We are trying to approximate the value of at $x=nh$ and we know that $u_{n+1}=u(x+h)$, $u_{n}=u(x)$ and $u_{n-1}=u(x-h)$. The question is, for what values of $a, b$ and $C$ is the following an approximation?
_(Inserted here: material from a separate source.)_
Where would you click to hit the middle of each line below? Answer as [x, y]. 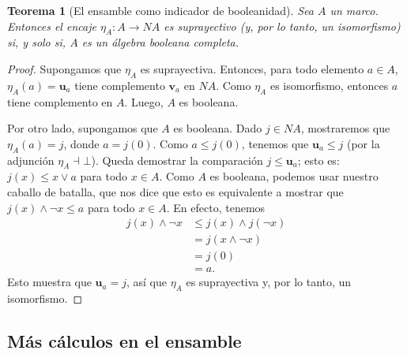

$C(5u_{n+1}+au_{n-1} - bu_{n})\approx u^{\prime\prime}$

I am not too sure what this question is asking. I am familiar with the traditional central difference approximation for the second derivative, but does there have to be some kind of relationship between the constants above for the approximation to be true?

Answer 1

As a special case, consider $u_n=c_0+c_1n+c_2n^2$. Then one can show that \begin{align} 5u_{n+1}+au_{n-1}-b u_n &=(5+a-b)c_0+[5-a+(5+a-b)n]c_1\\&\;\;\;\;+[5 + a + 2n(5 - a) + (5+a-b) n^2]c_2. \end{align}

But the second derivative of $u(x)=u_n$ should be independent of $c_0,c_1$, so we need the above coefficients of $c_0,c_1$ to vanish identically. From the former, we have $b=a+5$; from the latter, we have $5-a+(5+a-b)n=5-a=0.$ Hence $a=5,b=10,$ in which case the proposed approximation for $u''(x)$ is $$C(5u_{n+1}-10u_n + 5u_{n-1})=10Cc_2.$$

But $u(x)=u_n=c_0+c_1(x/h)+c_2(x/h)^2$ since $x=nh$, so $u''(x)=2c_2/h^2$. So for the above to work, we need $10Cc_2 = 2c_2/h^2\implies C=1/5h^2.$ Hence the approximation must be of the form

$$\frac{1}{h^2}(u_{n+1}-2u_n+u_{n-1})\approx u''(x)$$ which if written in terms of $u(x)$ is just the familiar central difference formula for $u''(x)$.

Answer 2

hint:$$\lim_{h \to 0}\frac{u(x+h)+u(x-h)-2u(x)}{h^2}=u''(x)\\\lim_{h \to 0}\frac{u'(x+h)-u'(x-h)-2(0)}{2h}=\\ \lim_{h \to 0}\frac{u''(x+h)+u''(x-h)}{2}=u''(x)$$ now if you take $$a=5,b=-10\\5u(n+1)+5u(n-1)-10u\sim h^2 u''$$